When you arrive as someone’s guest in India, you remove your shoes before stepping into the house and you are invited to wash your hands and feet, though this could be a euphemism for being shown the lavatory, far from obviously situated even in modern Indian dwellings. An important part of the Hindu wedding ceremony for women (it’s still heteronormative: smash the patriarchy) involves placing your foot on a rock as to symbolise being the rock of the family. Just imagine the kind of message doing this in wobbly 4″ Loubie stilettos would convey.
Washing your feet is such a refreshing exercise in a hot and sweaty climate. I’ve taken to doing my feet in the bidet before I go to bed and now can’t really retire at night without doing this, even if my feet have been in cashmere tights all day.
Given all of this logic, I frown very deeply on people who do not remove their shoes before entering my house, although I do make allowances for age and culture.
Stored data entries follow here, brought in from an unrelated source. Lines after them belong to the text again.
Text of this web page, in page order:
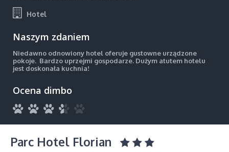
Hotel
Naszym zdaniem
Niedawno odnowiony hotel oferuje gustowne urządzone
pokoje. Bardzo uprzejmi gospodarze. Dużym atutem hotelu
jest doskonała kuchnia!
Ocena dimbo
Parc Hotel Florian
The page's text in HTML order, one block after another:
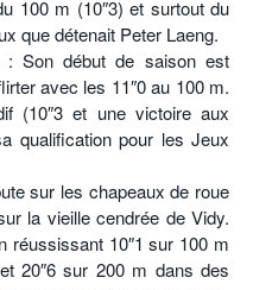
100 m (10″3) et surtout du
que détenait Peter Laeng.
Son début de saison est
avec les 11″0 au 100 m.
(10″3 et une victoire aux
qualification pour les Jeux
sur les chapeaux de roue
la vieille cendrée de Vidy.
réussissant 10″1 sur 100 m
20″6 sur 200 m dans des

If you come to my house and I say “Oh don’t worry about taking off your shoes!” I’m secretly wishing that you would actually take off your shoes because it takes me an hour and a half to clean my kitchen floor. I only actually say this to people I really like a lot. Goodness knows how much rubbish the dogs bring into the house in their feet but they are excused my approbation because they have feet not shoes, and I love my dogs.
Further, I simply can’t understand people who put on their shoes as soon as they get up and then wear them all day, removing them only after stomping up to their bedroom at night. Why would anyone want to do that? How uncomfortable! When do their feet breathe? I like to wear as few clothes as possible anyway, which is why I always applaud the end of winter, and generally go barefoot at home, made much more tenable by the heating under our dog-friendly slate kitchen floor.
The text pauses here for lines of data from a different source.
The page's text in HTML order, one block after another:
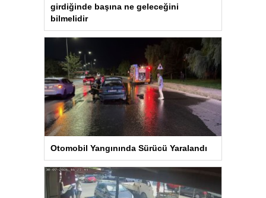
girdiğinde başına ne geleceğini
bilmelidir
Otomobil Yangınında Sürücü Yaralandı
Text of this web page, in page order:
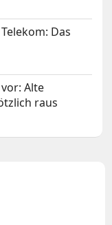
Das
Alte
raus
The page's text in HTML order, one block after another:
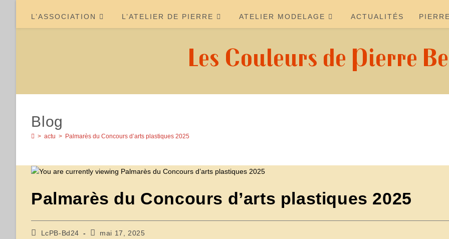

Some, cultures, however, revile bare feet. I had a French friend who found it all very odd and primitive that I removed my shoes on entering a house, that I pad around pieds nus. Or perhaps she found me odd and primitive. We shall never know as we are no longer friends. Let us speak no more of her, she was a disdainful moo.
The memorable episode of Sex in the City, A Woman’s Right to Shoes fills me with complete and utter loathing for Carrie, much as I would love her shoe wardrobe, and I was never much of a fan in the first place. How dare she feel entitled to wear exactly what she likes in someone else’s house, treading in all sorts of New York City muck! The comments under the clip show that, in large part, Carrie’s compatriots seem to take her side, which is just more proof of how alien US culture can feel. I couldn’t find a YouTube clip that illustrates my point rather than their assertions of their Constitutional right to trample into someone else’s territory roughshod or otherwise, and that in itself is telling, so you’ll just have to watch the whole video. Go on, you know you want to.
In Japan, there are special loo shoes that a worn only in the bathroom, so egregious to the Japanese psyche is the combined evil of the lavatory and the shoe.